The aircraft was equipped with a Narco ELT 10 emergency locator transmitter (ELT). The transmitter was found in its housing in the aircraft's tail section and was partially damaged by the fire. Its switch was set to automatic activation and the ELT activated upon impact. However, due to circuit board damage, the ELT's transmission power was severely limited, which explains why no ELT signal was received after the accident.
Airport Information and Firefighting Services
The Chibougamau/Chapais Airport is located in the municipality of James Bay. The airport is operated by the Quebec Department of Transport which holds Transport Canada Operations Certificate number 5151 Q 628.
The airport has one paved runway (05/23) that is 6496 feet long and 150 feet wide. Its elevation is 1270 feet asl. The runway is equipped with an ARCAL type K6 system. Runway 05 is equipped with approach lights, runway threshold lights, and medium-intensity runway edge lights with three settings. At the time of the occurrence, all lights were activated at their maximum intensity.
The Chibougamau/Chapais Airport does not have an aircraft rescue and firefighting (ARFF) service. It is not required according to the CARs. In emergencies, the Chibougamau firefighting service is the first responder. The fire station is 23 kilometres from the airport. Following the accident, the first firefighters arrived at the scene about 26 minutes after the emergency call.
In small-aircraft, post-impact fire accidents, the occupants have about 17 seconds7 to evacuate before being overcome by smoke. This time is much shorter than the three-minute response time demonstrated by ARFF services, when available.

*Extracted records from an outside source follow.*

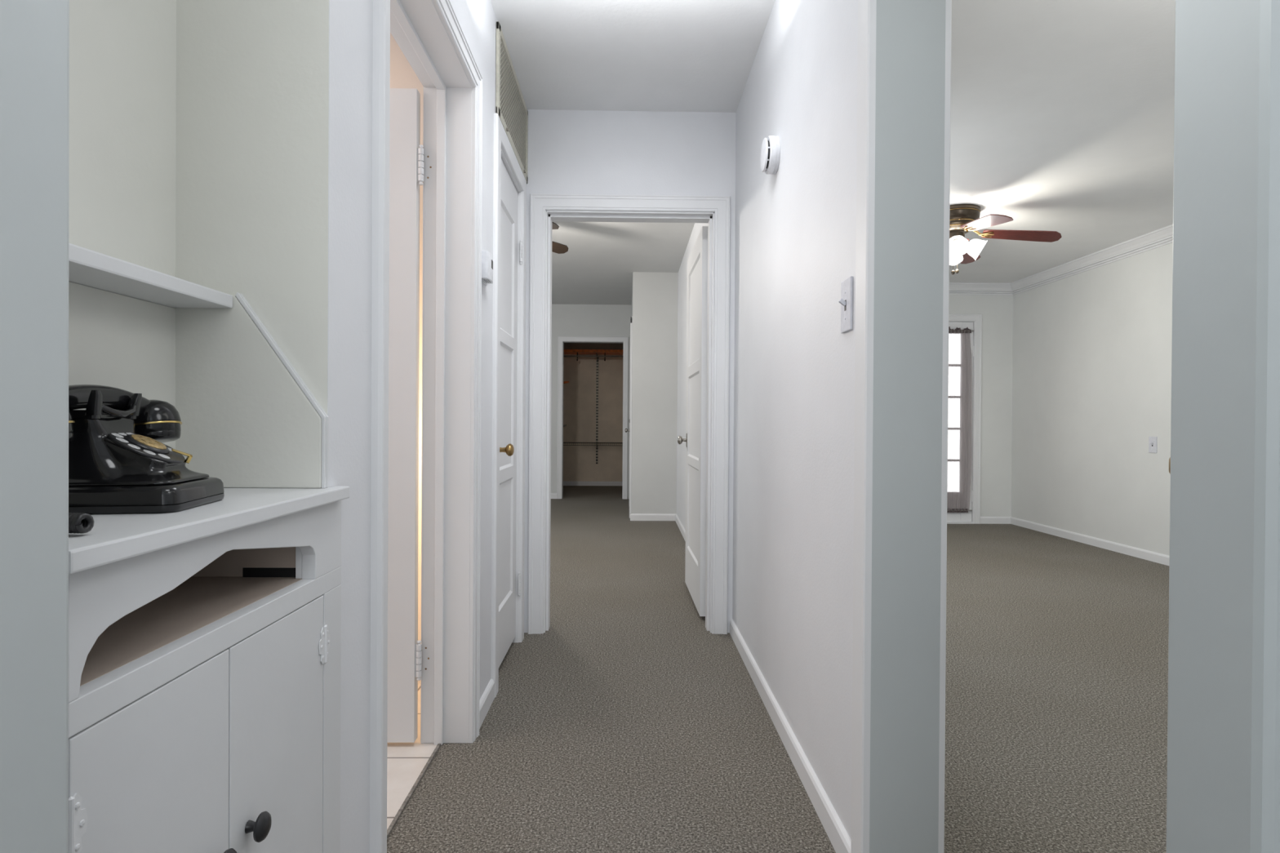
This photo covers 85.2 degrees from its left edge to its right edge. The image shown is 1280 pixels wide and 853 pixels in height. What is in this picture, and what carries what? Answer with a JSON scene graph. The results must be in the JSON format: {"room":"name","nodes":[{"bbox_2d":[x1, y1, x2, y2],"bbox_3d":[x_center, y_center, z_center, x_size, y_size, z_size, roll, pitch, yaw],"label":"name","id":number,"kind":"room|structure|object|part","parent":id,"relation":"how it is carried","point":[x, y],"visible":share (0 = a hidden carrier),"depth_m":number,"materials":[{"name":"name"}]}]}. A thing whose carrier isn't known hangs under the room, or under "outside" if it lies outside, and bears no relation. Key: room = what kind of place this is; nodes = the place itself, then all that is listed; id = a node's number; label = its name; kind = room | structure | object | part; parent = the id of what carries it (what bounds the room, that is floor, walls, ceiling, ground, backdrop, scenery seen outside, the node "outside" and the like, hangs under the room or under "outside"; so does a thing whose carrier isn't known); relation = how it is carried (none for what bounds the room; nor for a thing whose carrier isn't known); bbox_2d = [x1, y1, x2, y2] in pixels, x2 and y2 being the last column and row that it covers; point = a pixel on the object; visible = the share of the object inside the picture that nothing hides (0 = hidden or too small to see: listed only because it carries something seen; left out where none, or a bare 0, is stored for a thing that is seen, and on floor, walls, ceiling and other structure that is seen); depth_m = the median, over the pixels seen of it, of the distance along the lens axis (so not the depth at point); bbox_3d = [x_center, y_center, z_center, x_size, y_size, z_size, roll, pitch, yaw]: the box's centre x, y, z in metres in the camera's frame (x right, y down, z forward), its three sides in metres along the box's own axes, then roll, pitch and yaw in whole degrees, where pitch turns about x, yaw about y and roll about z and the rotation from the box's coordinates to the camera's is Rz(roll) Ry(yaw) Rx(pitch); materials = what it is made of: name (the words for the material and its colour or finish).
{"room":"home hallway","nodes":[
{"label":"home hallway","id":0,"kind":"room"},
{"bbox_2d":[0,0,69,852],"bbox_3d":[-0.652,-0.325,-0.591,0.470,2.620,2.246,0,0,-1],"label":"wall","id":1,"kind":"structure","parent":0,"point":[34,34],"depth_m":0.50,"materials":[{"name":"paint"}]},
{"bbox_2d":[68,0,328,488],"bbox_3d":[-0.641,-0.054,0.848,0.289,2.060,0.560,0,0,-1],"label":"wall niche","id":2,"kind":"object","parent":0,"point":[198,129],"visible":0.38,"depth_m":1.11,"materials":[{"name":"paint"}]},
{"bbox_2d":[68,243,232,308],"bbox_3d":[-0.685,-0.195,0.840,0.100,0.021,0.510,0,0,-1],"label":"niche shelf","id":3,"kind":"object","parent":2,"relation":"attached to","point":[86,267],"visible":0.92,"depth_m":0.92,"materials":[{"name":"paint"}]},
{"bbox_2d":[174,292,328,488],"bbox_3d":[-0.620,-0.057,1.106,0.243,0.309,0.016,0,0,-1],"label":"board","id":4,"kind":"object","parent":2,"relation":"attached to","point":[249,419],"visible":0.91,"depth_m":1.10,"materials":[{"name":"paint"}]},
{"bbox_2d":[390,32,423,683],"bbox_3d":[-1.531,-0.346,1.846,1.800,2.620,1.750,0,0,-1],"label":"wall","id":5,"kind":"structure","parent":0,"point":[402,75],"depth_m":2.60,"materials":[{"name":"paint"}]},
{"bbox_2d":[327,0,497,852],"bbox_3d":[-0.652,-0.341,1.871,0.280,2.620,2.770,0,0,-1],"label":"wall","id":6,"kind":"structure","parent":0,"point":[350,21],"depth_m":1.24,"materials":[{"name":"paint"}]},
{"bbox_2d":[386,88,431,742],"bbox_3d":[-1.024,-0.032,2.107,0.774,1.968,0.151,0,0,-1],"label":"door","id":7,"kind":"structure","parent":6,"relation":"in","point":[406,149],"depth_m":2.10,"materials":[{"name":"paint"}]},
{"bbox_2d":[369,0,482,852],"bbox_3d":[-0.576,-0.058,1.742,0.173,2.058,0.877,0,0,-1],"label":"door frame","id":8,"kind":"structure","parent":6,"relation":"attached to","point":[417,26],"depth_m":2.12,"materials":[{"name":"paint"}]},
{"bbox_2d":[479,679,494,728],"bbox_3d":[-0.521,0.933,2.334,0.013,0.069,0.290,0,0,-1],"label":"baseboard","id":9,"kind":"structure","parent":6,"relation":"attached to","point":[487,697],"depth_m":2.34,"materials":[{"name":"paint"}]},
{"bbox_2d":[481,249,493,285],"bbox_3d":[-0.501,-0.523,2.287,0.032,0.101,0.108,0,0,-1],"label":"thermostat","id":10,"kind":"object","parent":6,"relation":"attached to","point":[486,256],"visible":0.89,"depth_m":2.25,"materials":[{"name":"white plastic"}]},
{"bbox_2d":[491,112,526,697],"bbox_3d":[-0.558,-0.075,2.821,0.086,2.078,0.695,0,0,-1],"label":"door frame","id":11,"kind":"structure","parent":6,"relation":"attached to","point":[501,141],"depth_m":2.60,"materials":[{"name":"paint"}]},
{"bbox_2d":[498,159,522,667],"bbox_3d":[-0.527,-0.050,2.828,0.101,1.968,0.558,0,0,-1],"label":"door","id":12,"kind":"structure","parent":6,"relation":"in","point":[508,225],"depth_m":2.91,"materials":[{"name":"paint"}]},
{"bbox_3d":[-0.507,0.088,2.614,0.066,0.052,0.052,0,0,-1],"label":"knob","id":13,"kind":"part","parent":12,"relation":"part of","materials":[{"name":"gold metal"}]},
{"bbox_2d":[495,21,528,183],"bbox_3d":[-0.513,-1.287,2.858,0.020,0.333,0.726,0,0,-1],"label":"air vent","id":14,"kind":"object","parent":6,"relation":"in","point":[511,108],"visible":0.96,"depth_m":2.77,"materials":[{"name":"metal"}]},
{"bbox_2d":[551,304,631,498],"bbox_3d":[-1.609,-0.390,8.950,3.900,2.620,0.120,0,0,-1],"label":"wall","id":15,"kind":"structure","parent":0,"point":[567,320],"depth_m":8.90,"materials":[{"name":"paint"}]},
{"bbox_2d":[551,493,556,498],"bbox_3d":[-2.313,0.882,8.879,2.505,0.069,0.013,0,0,-1],"label":"baseboard","id":16,"kind":"structure","parent":15,"relation":"attached to","point":[553,495],"depth_m":8.89,"materials":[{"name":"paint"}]},
{"bbox_2d":[556,336,628,499],"bbox_3d":[-0.606,-0.110,8.962,0.898,2.073,0.147,0,0,-1],"label":"door frame","id":17,"kind":"structure","parent":15,"relation":"attached to","point":[560,339],"depth_m":8.90,"materials":[{"name":"paint"}]},
{"bbox_2d":[563,342,623,481],"bbox_3d":[-0.527,-0.329,9.935,1.700,2.500,1.810,0,0,-1],"label":"wall","id":18,"kind":"structure","parent":0,"point":[580,464],"depth_m":10.74,"materials":[{"name":"paint"}]},
{"bbox_2d":[563,480,622,485],"bbox_3d":[-0.574,0.881,10.741,1.310,0.069,0.013,0,0,-1],"label":"baseboard","id":19,"kind":"structure","parent":18,"relation":"attached to","point":[565,483],"depth_m":10.73,"materials":[{"name":"paint"}]},
{"bbox_2d":[564,349,622,355],"bbox_3d":[-0.558,-1.125,10.537,1.306,0.040,0.385,0,0,-1],"label":"shelf","id":20,"kind":"object","parent":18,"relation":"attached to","point":[608,352],"visible":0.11,"depth_m":10.35,"materials":[{"name":"red wood"}]},
{"bbox_2d":[564,352,622,360],"bbox_3d":[-0.556,-1.039,10.392,1.306,0.131,0.049,0,0,-1],"label":"closet rod","id":21,"kind":"object","parent":18,"relation":"attached to","point":[577,355],"visible":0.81,"depth_m":10.39,"materials":[{"name":"wood"}]},
{"bbox_2d":[595,352,598,463],"bbox_3d":[-0.657,-0.264,10.563,0.032,1.680,0.349,0,0,-1],"label":"shelf standard","id":22,"kind":"object","parent":18,"relation":"attached to","point":[597,375],"visible":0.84,"depth_m":10.72,"materials":[{"name":"metal"}]},
{"bbox_2d":[563,442,622,445],"bbox_3d":[-0.561,0.266,10.576,1.287,0.042,0.308,0,0,-1],"label":"wire shelf","id":23,"kind":"object","parent":22,"relation":"attached to","point":[563,442],"visible":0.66,"depth_m":10.42,"materials":[{"name":"metal"}]},
{"bbox_2d":[551,221,694,305],"bbox_3d":[-1.511,-1.597,6.129,3.980,0.100,5.670,0,0,-1],"label":"ceiling","id":24,"kind":"structure","parent":0,"point":[600,261],"depth_m":6.33,"materials":[{"name":"paint"}]},
{"bbox_2d":[551,222,568,253],"bbox_3d":[-1.000,-1.326,4.859,1.124,0.418,1.172,1,0,36],"label":"ceiling fan","id":25,"kind":"object","parent":24,"relation":"hanging from","point":[557,247],"visible":0.02,"depth_m":5.18,"materials":[{"name":"brown wood"}]},
{"bbox_3d":[-0.728,-1.346,4.661,0.452,0.080,0.130,1,0,36],"label":"blade","id":26,"kind":"part","parent":25,"relation":"part of","materials":[{"name":"brown wood"}]},
{"bbox_3d":[-0.728,-1.349,5.117,0.452,0.080,0.130,0,0,-36],"label":"blade","id":27,"kind":"part","parent":25,"relation":"part of","materials":[{"name":"brown wood"}]},
{"bbox_2d":[524,109,736,632],"bbox_3d":[-1.504,-0.355,3.296,3.907,2.620,0.150,0,0,-1],"label":"wall","id":28,"kind":"structure","parent":0,"point":[571,152],"depth_m":3.24,"materials":[{"name":"paint"}]},
{"bbox_2d":[528,193,730,634],"bbox_3d":[-0.052,-0.055,3.314,0.929,2.039,0.174,0,0,-1],"label":"door frame","id":29,"kind":"structure","parent":28,"relation":"attached to","point":[540,203],"depth_m":3.24,"materials":[{"name":"paint"}]},
{"bbox_2d":[677,226,707,616],"bbox_3d":[0.285,-0.027,3.828,0.091,1.940,0.756,0,0,-3],"label":"door","id":30,"kind":"structure","parent":28,"relation":"in","point":[697,261],"depth_m":3.71,"materials":[{"name":"paint"}]},
{"bbox_3d":[0.253,0.081,4.156,0.058,0.052,0.052,0,0,-1],"label":"knob","id":31,"kind":"part","parent":30,"relation":"part of","materials":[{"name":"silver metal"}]},
{"bbox_2d":[490,0,775,112],"bbox_3d":[-0.165,-1.504,0.803,1.480,0.100,5.030,0,0,-1],"label":"ceiling","id":32,"kind":"structure","parent":0,"point":[668,55],"depth_m":2.71,"materials":[{"name":"paint"}]},
{"bbox_2d":[631,271,678,514],"bbox_3d":[0.135,-0.373,7.949,0.462,2.620,1.965,0,0,-1],"label":"wall","id":33,"kind":"structure","parent":0,"point":[655,295],"depth_m":6.97,"materials":[{"name":"paint"}]},
{"bbox_2d":[625,315,632,518],"bbox_3d":[-0.129,-0.098,7.668,0.074,2.070,1.060,0,0,-1],"label":"door","id":34,"kind":"structure","parent":33,"relation":"in","point":[631,317],"depth_m":7.14,"materials":[{"name":"paint"}]},
{"bbox_3d":[-0.102,-0.098,7.669,0.022,2.070,1.060,0,0,-1],"label":"casing","id":35,"kind":"part","parent":34,"relation":"part of","materials":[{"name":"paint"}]},
{"bbox_2d":[630,512,685,542],"bbox_3d":[0.157,0.917,5.645,0.465,0.069,2.830,0,0,-1],"label":"baseboard","id":36,"kind":"structure","parent":33,"relation":"attached to","point":[633,517],"depth_m":6.96,"materials":[{"name":"paint"}]},
{"bbox_2d":[676,0,857,839],"bbox_3d":[0.505,-0.344,3.618,0.141,2.620,10.620,0,0,-1],"label":"wall","id":37,"kind":"structure","parent":0,"point":[795,233],"depth_m":2.02,"materials":[{"name":"paint"}]},
{"bbox_2d":[760,135,780,174],"bbox_3d":[0.436,-0.915,2.348,0.048,0.122,0.122,0,0,-1],"label":"smoke detector","id":38,"kind":"object","parent":37,"relation":"attached to","point":[771,146],"visible":1,"depth_m":2.31,"materials":[{"name":"white plastic"}]},
{"bbox_2d":[729,617,851,852],"bbox_3d":[0.442,0.939,2.375,0.013,0.069,1.779,0,0,-1],"label":"baseboard","id":39,"kind":"structure","parent":37,"relation":"attached to","point":[836,832],"depth_m":1.96,"materials":[{"name":"paint"}]},
{"bbox_2d":[838,275,853,333],"bbox_3d":[0.460,-0.274,1.574,0.021,0.118,0.070,0,0,-1],"label":"light switch","id":40,"kind":"object","parent":37,"relation":"attached to","point":[846,300],"visible":1,"depth_m":1.56,"materials":[{"name":"plastic"}]},
{"bbox_2d":[850,0,1279,852],"bbox_3d":[0.552,-0.063,1.003,0.181,2.090,0.958,0,0,-1],"label":"door frame","id":41,"kind":"structure","parent":37,"relation":"attached to","point":[1223,784],"depth_m":0.61,"materials":[{"name":"paint"}]},
{"bbox_2d":[1168,457,1170,474],"bbox_3d":[0.828,-0.016,0.986,0.093,1.970,0.765,1,0,34],"label":"door","id":42,"kind":"structure","parent":37,"relation":"in","point":[1170,457],"depth_m":1.26,"materials":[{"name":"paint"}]},
{"bbox_2d":[386,485,1168,852],"bbox_3d":[0.186,0.983,4.610,7.350,0.050,12.600,0,0,-1],"label":"floor","id":43,"kind":"structure","parent":0,"point":[626,725],"depth_m":2.30,"materials":[{"name":"carpet"}]},
{"bbox_2d":[68,500,341,852],"bbox_3d":[-0.600,0.547,0.864,0.268,0.857,0.583,0,0,-1],"label":"base cabinet","id":44,"kind":"object","parent":43,"relation":"on","point":[205,673],"visible":0.8,"depth_m":0.82,"materials":[{"name":"paint"}]},
{"bbox_3d":[-0.500,0.578,0.715,0.020,0.624,0.238,0,0,-1],"label":"door","id":45,"kind":"part","parent":44,"relation":"part of","materials":[{"name":"paint"}]},
{"bbox_2d":[68,486,349,573],"bbox_3d":[-0.604,0.109,0.856,0.266,0.020,0.577,0,0,-1],"label":"countertop","id":46,"kind":"structure","parent":44,"relation":"on","point":[113,538],"depth_m":0.75,"materials":[{"name":"paint"}]},
{"bbox_2d":[68,384,224,533],"bbox_3d":[-0.624,0.024,0.806,0.176,0.150,0.380,0,0,-10],"label":"telephone","id":47,"kind":"object","parent":46,"relation":"on","point":[119,462],"visible":0.77,"depth_m":0.82,"materials":[{"name":"black plastic"}]},
{"bbox_3d":[-0.610,0.088,0.690,0.229,0.020,0.046,1,0,34],"label":"coil cord","id":48,"kind":"part","parent":47,"relation":"part of","materials":[{"name":"black plastic"}]},
{"bbox_3d":[-0.478,0.503,0.798,0.026,0.034,0.034,0,0,-1],"label":"knob","id":49,"kind":"part","parent":44,"relation":"part of","materials":[{"name":"black metal"}]},
{"bbox_3d":[-0.479,0.503,0.875,0.026,0.034,0.034,0,0,-1],"label":"knob","id":50,"kind":"part","parent":44,"relation":"part of","materials":[{"name":"black metal"}]},
{"bbox_3d":[-0.504,0.576,0.964,0.020,0.624,0.256,0,0,-1],"label":"door","id":51,"kind":"part","parent":44,"relation":"part of","materials":[{"name":"paint"}]},
{"bbox_2d":[386,743,440,838],"bbox_3d":[-0.603,0.969,1.748,0.010,0.008,0.759,0,0,-1],"label":"threshold strip","id":52,"kind":"object","parent":43,"relation":"on","point":[393,824],"visible":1,"depth_m":1.84,"materials":[{"name":"metal"}]},
{"bbox_2d":[948,294,1013,516],"bbox_3d":[2.162,-0.354,6.945,3.332,2.620,0.125,0,0,-1],"label":"wall","id":53,"kind":"structure","parent":0,"point":[996,310],"depth_m":6.91,"materials":[{"name":"paint"}]},
{"bbox_2d":[946,313,982,524],"bbox_3d":[2.919,-0.077,6.951,0.907,2.075,0.155,0,0,-1],"label":"door frame","id":54,"kind":"structure","parent":53,"relation":"attached to","point":[976,318],"depth_m":6.89,"materials":[{"name":"paint"}]},
{"bbox_2d":[949,0,1175,283],"bbox_3d":[2.226,-1.440,2.656,3.370,0.100,8.650,0,0,-1],"label":"ceiling","id":55,"kind":"structure","parent":0,"point":[1062,111],"depth_m":3.20,"materials":[{"name":"paint"}]},
{"bbox_2d":[949,204,1062,275],"bbox_3d":[2.047,-1.192,4.478,1.182,0.418,1.133,0,0,-1],"label":"ceiling fan","id":56,"kind":"object","parent":55,"relation":"hanging from","point":[964,219],"visible":0.63,"depth_m":4.41,"materials":[{"name":"brown metal"}]},
{"bbox_3d":[2.028,-1.076,4.511,0.024,0.186,0.023,0,0,-1],"label":"pull chain","id":57,"kind":"part","parent":56,"relation":"part of","materials":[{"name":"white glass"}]},
{"bbox_3d":[2.095,-1.142,4.654,0.129,0.135,0.128,0,0,-1],"label":"lamp shade","id":58,"kind":"part","parent":56,"relation":"part of","materials":[{"name":"white glass"}]},
{"bbox_3d":[2.069,-1.084,4.543,0.024,0.171,0.023,0,0,-1],"label":"pull chain","id":59,"kind":"part","parent":56,"relation":"part of","materials":[{"name":"white glass"}]},
{"bbox_3d":[1.996,-1.141,4.407,0.129,0.135,0.128,0,0,-1],"label":"lamp shade","id":60,"kind":"part","parent":56,"relation":"part of","materials":[{"name":"white glass"}]},
{"bbox_3d":[2.269,-1.216,4.848,0.130,0.080,0.452,1,0,35],"label":"blade","id":61,"kind":"part","parent":56,"relation":"part of","materials":[{"name":"brown wood"}]},
{"bbox_3d":[2.171,-1.141,4.479,0.130,0.134,0.133,0,0,-1],"label":"lamp shade","id":62,"kind":"part","parent":56,"relation":"part of","materials":[{"name":"white glass"}]},
{"bbox_3d":[2.053,-1.212,4.142,0.130,0.080,0.452,0,0,-1],"label":"blade","id":63,"kind":"part","parent":56,"relation":"part of","materials":[{"name":"brown wood"}]},
{"bbox_3d":[2.417,-1.212,4.417,0.452,0.080,0.130,0,0,17],"label":"blade","id":64,"kind":"part","parent":56,"relation":"part of","materials":[{"name":"brown wood"}]},
{"bbox_2d":[1011,242,1173,555],"bbox_3d":[3.837,-0.318,2.667,0.135,2.620,8.800,0,0,-1],"label":"wall","id":65,"kind":"structure","parent":0,"point":[1091,357],"depth_m":5.66,"materials":[{"name":"paint"}]},
{"bbox_2d":[949,224,1173,295],"bbox_3d":[2.188,-1.337,2.604,3.177,0.104,8.545,0,0,-1],"label":"crown molding","id":66,"kind":"structure","parent":65,"relation":"attached to","point":[1163,236],"depth_m":5.89,"materials":[{"name":"paint"}]},
{"bbox_2d":[980,516,1169,565],"bbox_3d":[3.605,0.957,2.644,0.315,0.069,8.545,0,0,-1],"label":"baseboard","id":67,"kind":"structure","parent":65,"relation":"attached to","point":[1148,555],"depth_m":5.80,"materials":[{"name":"paint"}]},
{"bbox_2d":[1148,436,1157,453],"bbox_3d":[3.713,0.132,5.053,0.021,0.118,0.075,0,0,-1],"label":"light switch","id":68,"kind":"object","parent":65,"relation":"attached to","point":[1152,440],"visible":1,"depth_m":5.05,"materials":[{"name":"plastic"}]},
{"bbox_3d":[2.938,-0.947,6.880,0.712,0.016,0.035,0,0,-1],"label":"curtain rod","id":69,"kind":"object","parent":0,"visible":0},
{"bbox_2d":[946,321,973,521],"bbox_3d":[2.938,-0.069,6.876,0.682,1.836,0.025,0,0,-1],"label":"french door","id":70,"kind":"structure","parent":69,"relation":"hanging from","point":[960,362],"depth_m":6.88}
]}

The cloud and weather chart for the graphic forecast area (GFA) valid at 0800, or the time of take-off from Val-d'Or, showed that a high-pressure area approaching from the west was forecast for the central Quebec region, with its centre located about 360 nm southwest of Chibougamau/Chapais. According to the GFA, the base and top of the clouds for the planned route were 3000 and 6000 feet asl respectively, with a forecast visibility of more than six miles.
The GFA chart showing the icing conditions, turbulence, and freezing level indicated that the freezing level started at ground level and that on the course followed by the aircraft, the crew could expect light to nil icing conditions and turbulence. However, cloud banks and moderate mixed icing between the surface and 3000 feet asl were probable in the Chibougamau area. Moreover, an AIRMET8 issued at 0434 stated that visibility of four miles in light freezing drizzle was observed at Chibougamau/Chapais and that these conditions should clear up around 1100.
The hourly observations (METARs) for the airport come from visual observations made by accredited Environment Canada weather technicians and are transmitted on the Environment Canada communications system. The METARs for the Chibougamau/Chapais Airport showed the presence of freezing drizzle and fog for several hours preceding the accident. During these hours, visibility was reduced from four to 1½ miles. However, the special observation at 0808 showed that the freezing drizzle had stopped and that visibility was three miles in fog.
The special observation made at 0831 at the Chibougamau/Chapais Airport indicated a partly obscured sky, a balloon-measured overcast ceiling at 700 feet above ground level (agl), visibility of two miles in fog, and winds from 260º at 6 knots; the temperature and dew point were -0.8ºC and -1.5ºC, respectively. The 0900 hourly observation taken a few minutes before the accident showed the same conditions. A little more than 15 minutes after the accident, the ceiling had dropped to 500 feet but visibility had increased to six miles in fog. The investigation established that the top of the clouds was about 3000 feet asl.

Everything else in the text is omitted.